24 March 2009

Let's hear it for the boys!

Here is a lovely article from the New York Times about the gender politics of Jane Austen fans:
...it’s useful to ponder the way our ideas of the masculinity or femininity of works of fiction can change over time. For example, I was surprised to learn a few weeks ago, while researching a story on Jane Austen monster mashups, that until fairly recently the Bardess of Basingstoke was regarded as pretty much for the boys.

“There is a pattern throughout the Victorian period and into the modern era that sees the great English statesmen and literati and gentlemen scholars manifesting their devotion to Austen by reading her novels over and over,” Deidre Lynch, a professor at the University of Toronto who has written extensively on Austen devotees, told me in an e-mail message.

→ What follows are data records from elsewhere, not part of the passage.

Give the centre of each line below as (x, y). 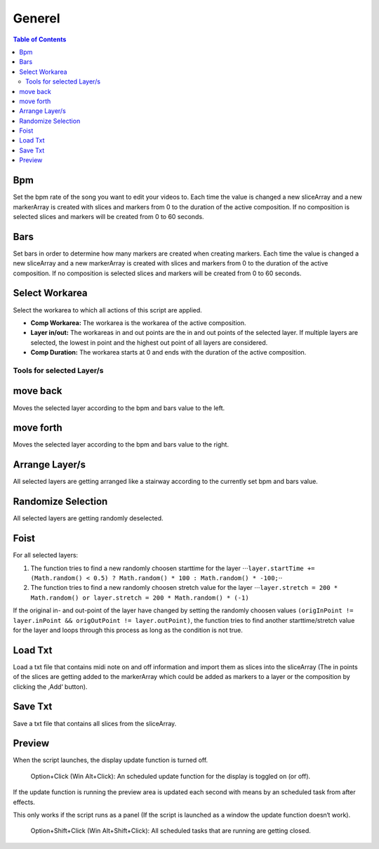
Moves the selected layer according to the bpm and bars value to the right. (121, 445)
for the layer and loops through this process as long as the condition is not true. (128, 630)
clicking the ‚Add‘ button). (50, 686)
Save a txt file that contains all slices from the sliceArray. (95, 723)
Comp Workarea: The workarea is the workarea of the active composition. (138, 322)
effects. (24, 802)
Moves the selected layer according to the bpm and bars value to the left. (119, 408)
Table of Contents (40, 39)
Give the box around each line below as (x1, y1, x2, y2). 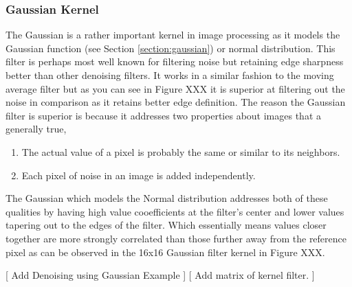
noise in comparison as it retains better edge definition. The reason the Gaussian (5, 95, 346, 109)
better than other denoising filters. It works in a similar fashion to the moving (5, 68, 334, 82)
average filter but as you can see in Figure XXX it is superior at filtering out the (5, 81, 345, 95)
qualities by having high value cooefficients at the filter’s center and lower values (5, 204, 344, 218)
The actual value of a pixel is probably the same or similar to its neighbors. (21, 144, 340, 159)
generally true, (5, 122, 67, 136)
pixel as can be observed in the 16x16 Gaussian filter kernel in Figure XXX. (5, 244, 325, 259)
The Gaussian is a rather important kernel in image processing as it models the (5, 27, 340, 42)
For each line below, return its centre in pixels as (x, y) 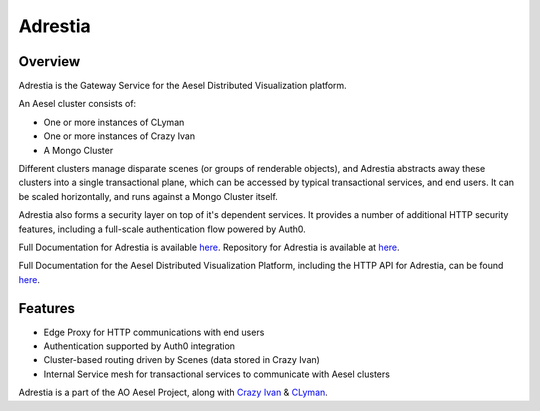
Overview (49, 61)
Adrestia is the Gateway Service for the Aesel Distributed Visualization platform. (182, 86)
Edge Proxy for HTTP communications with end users (154, 332)
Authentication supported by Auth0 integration (139, 346)
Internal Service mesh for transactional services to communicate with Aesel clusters (216, 374)
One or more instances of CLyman (114, 122)
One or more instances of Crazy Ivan (119, 136)
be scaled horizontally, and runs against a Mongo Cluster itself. (148, 196)
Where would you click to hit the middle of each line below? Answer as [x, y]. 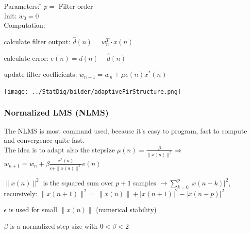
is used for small [33, 209]
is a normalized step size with [54, 226]
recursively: [21, 193]
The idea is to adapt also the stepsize [59, 149]
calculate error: [26, 58]
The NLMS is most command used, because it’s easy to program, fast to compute [125, 130]
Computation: [25, 25]
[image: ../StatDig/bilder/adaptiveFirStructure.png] [93, 92]
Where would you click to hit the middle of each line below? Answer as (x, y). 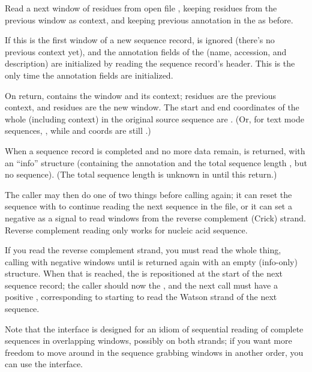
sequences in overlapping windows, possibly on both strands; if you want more (148, 340)
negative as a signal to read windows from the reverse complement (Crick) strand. (155, 217)
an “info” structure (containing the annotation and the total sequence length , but (156, 162)
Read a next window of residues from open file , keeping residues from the (141, 8)
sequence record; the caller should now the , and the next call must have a (141, 285)
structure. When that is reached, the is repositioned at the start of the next (144, 273)
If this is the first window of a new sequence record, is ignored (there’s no (140, 40)
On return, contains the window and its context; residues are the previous (141, 95)
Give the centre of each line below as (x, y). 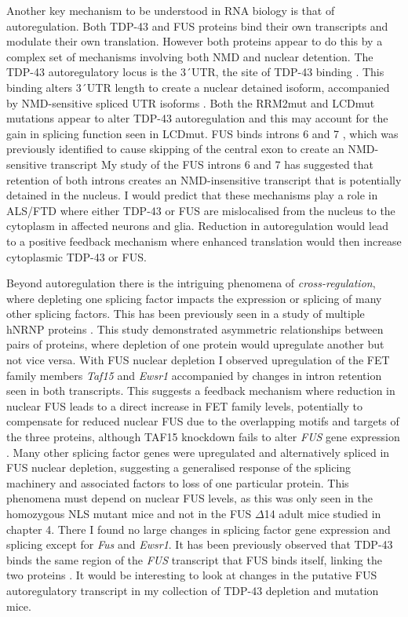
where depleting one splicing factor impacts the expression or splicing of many (194, 298)
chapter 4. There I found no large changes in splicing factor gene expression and (199, 529)
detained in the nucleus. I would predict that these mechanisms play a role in (192, 195)
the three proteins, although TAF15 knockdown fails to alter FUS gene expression (203, 437)
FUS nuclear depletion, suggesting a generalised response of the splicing (179, 467)
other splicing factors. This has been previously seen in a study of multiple (186, 314)
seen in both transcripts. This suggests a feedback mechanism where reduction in (201, 391)
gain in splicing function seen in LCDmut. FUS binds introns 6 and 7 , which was (202, 133)

Benjamin Disraeli read “Pride and Prejudice” 17 times, and Matthew Arnold and John Henry Newman read “Mansfield Park” every year. The historian Thomas Babbington Macaulay read Austen obsessively and, as a colonial administrator in India, wrote letters home comparing various colleagues to characters in “Emma” and “Pride and Prejudice.” None of them are known to have covered the books in plain brown paper.

In fact, Lynch points out, the term “Janeite” — today used somewhat derisively to refer to Austen’s besotted female fans — came into usage in the 1890s thanks to men who wore it like a badge of honor. Kipling’s 1923 story “The Janeites” was about a platoon of British soldiers who use Austen talk to distract themselves from the horror of the trenches. And here’s E. M. Forster, coming out as a “Jane Austenite” in 1924:

I am a Jane Austenite, and therefore slightly imbecile about Jane Austen. My fatuous expression, and airs of personal immunity — how ill they sit on the face, say, of a Stevensonian! But Jane Austen is so different. She is my favorite author! I read and reread, the mouth open and the mind closed. Shut up in measureless content, I greet her by the name of most kind hostess, while criticism slumbers.

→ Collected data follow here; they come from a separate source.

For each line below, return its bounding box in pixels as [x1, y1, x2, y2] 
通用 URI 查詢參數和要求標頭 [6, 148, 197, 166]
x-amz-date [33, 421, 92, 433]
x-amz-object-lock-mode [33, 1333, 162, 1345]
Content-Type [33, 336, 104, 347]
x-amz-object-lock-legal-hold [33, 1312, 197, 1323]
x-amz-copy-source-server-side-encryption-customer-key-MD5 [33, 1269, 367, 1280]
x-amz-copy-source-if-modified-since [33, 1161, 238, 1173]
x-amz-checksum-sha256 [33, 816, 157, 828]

On the distaff side of the library, women readers were often much less enthusiastic. Charlotte Brönte, Lynch says, bridled when George Henry Lewes (George Eliot’s paramour) kept pushing the novels on her. “Why do you like Miss Austen so very much? I am puzzled on this point.”

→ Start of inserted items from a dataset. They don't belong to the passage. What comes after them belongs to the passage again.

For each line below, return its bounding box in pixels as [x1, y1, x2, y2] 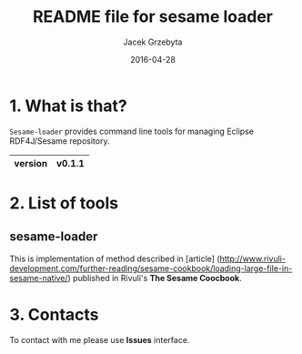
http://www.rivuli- [219, 253, 287, 264]
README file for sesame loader [32, 6, 274, 27]
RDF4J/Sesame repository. [9, 135, 110, 147]
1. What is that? [9, 96, 127, 116]
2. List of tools [9, 193, 119, 213]
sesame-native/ [9, 272, 68, 283]
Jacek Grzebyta [123, 36, 183, 47]
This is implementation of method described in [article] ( [9, 253, 220, 264]
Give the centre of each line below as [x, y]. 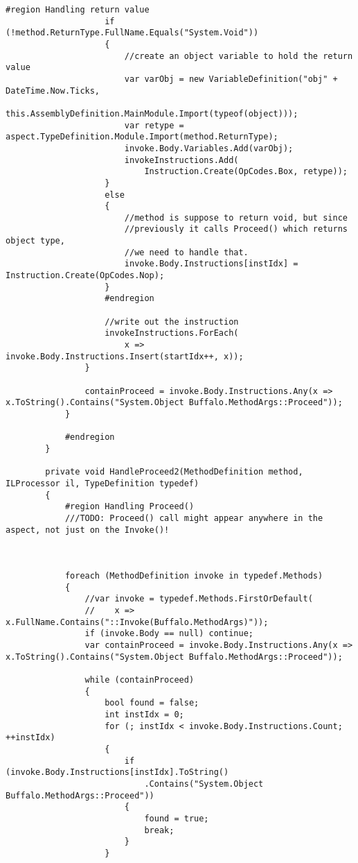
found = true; [177, 818]
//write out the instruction [172, 322]
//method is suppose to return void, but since [236, 217]
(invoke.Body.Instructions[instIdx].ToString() [117, 772]
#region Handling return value [78, 10]
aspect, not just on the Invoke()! [88, 530]
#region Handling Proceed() [129, 507]
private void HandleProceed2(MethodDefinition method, [174, 472]
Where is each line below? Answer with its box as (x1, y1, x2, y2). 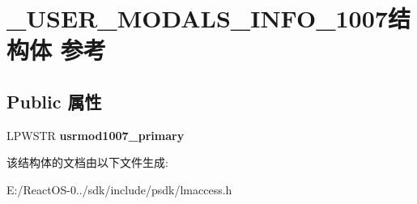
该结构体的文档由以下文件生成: (6, 154, 168, 171)
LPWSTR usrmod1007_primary (6, 126, 185, 143)
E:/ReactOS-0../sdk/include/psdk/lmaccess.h (6, 181, 232, 198)
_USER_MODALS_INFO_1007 (6, 2, 388, 35)
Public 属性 (6, 88, 102, 113)
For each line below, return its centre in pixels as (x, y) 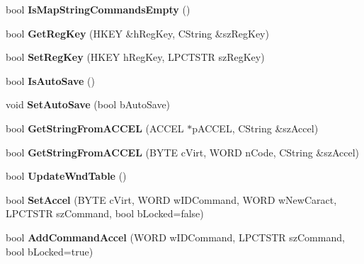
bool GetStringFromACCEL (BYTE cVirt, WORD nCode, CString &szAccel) (183, 152)
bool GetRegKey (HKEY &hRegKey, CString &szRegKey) (137, 33)
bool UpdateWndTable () (66, 176)
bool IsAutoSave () (50, 80)
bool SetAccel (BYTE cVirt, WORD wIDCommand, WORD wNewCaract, (171, 199)
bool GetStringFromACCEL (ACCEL (95, 128)
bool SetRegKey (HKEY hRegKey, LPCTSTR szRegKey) (135, 57)
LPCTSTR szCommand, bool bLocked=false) (105, 213)
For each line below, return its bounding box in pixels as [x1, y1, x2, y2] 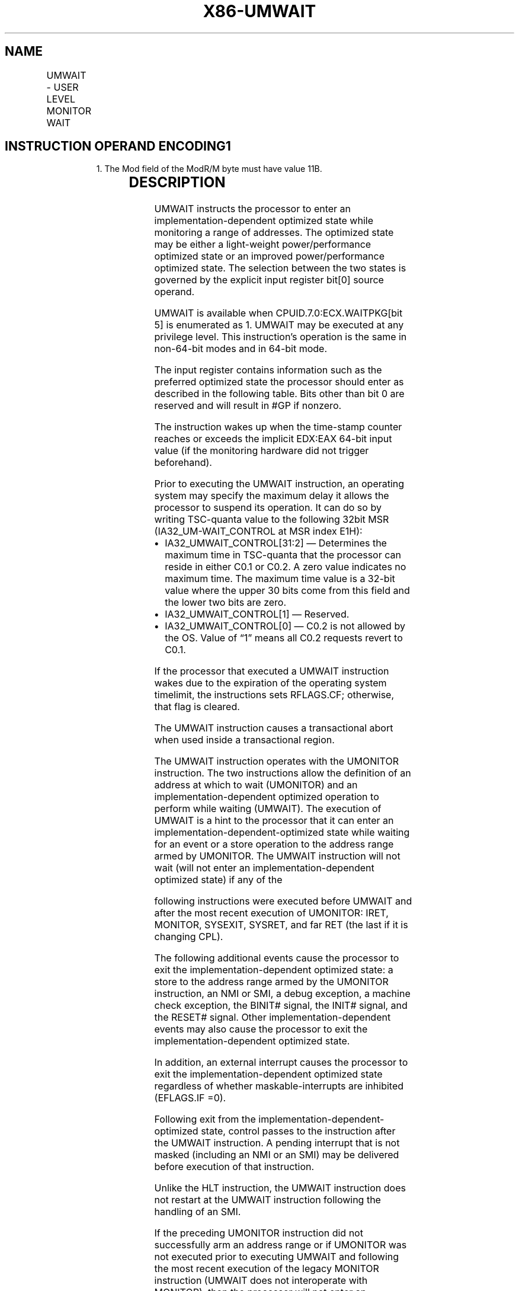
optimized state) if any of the [154, 874, 283, 886]
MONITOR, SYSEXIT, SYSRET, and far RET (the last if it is [154, 919, 408, 931]
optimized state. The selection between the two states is [154, 262, 406, 274]
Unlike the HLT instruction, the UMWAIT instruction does [154, 1182, 406, 1194]
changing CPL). [154, 931, 223, 943]
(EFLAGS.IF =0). [154, 1092, 226, 1104]
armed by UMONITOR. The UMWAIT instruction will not [154, 850, 401, 862]
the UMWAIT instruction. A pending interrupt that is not [154, 1137, 400, 1149]

The heroine of “Troy Chimneys,” Margaret Kennedy’s 1953 historical novel set in the Regency, offered one possible explanation. When the male hero keeps pressing “Mansfield Park” and “Emma” on a lady he knows, she pushes back, arguing that the books, however entertaining, ended up keeping her, well, in the house. Austen’s “greatest admirers,” she says, “will always be men, I believe. For, when they have had enough of the parlor, they may walk out, you know, and we cannot.”

But by the mid-20th century, Austen had become identified as a women’s author. Lynch points to a 1947 usage cited in the O.E.D. that suggests that the question of the Janeite’s gender was starting to make people nervous:

Men as masculine as Scott and Kipling have been Janeites and have been enthralled by her sly humor and fidelity to reality.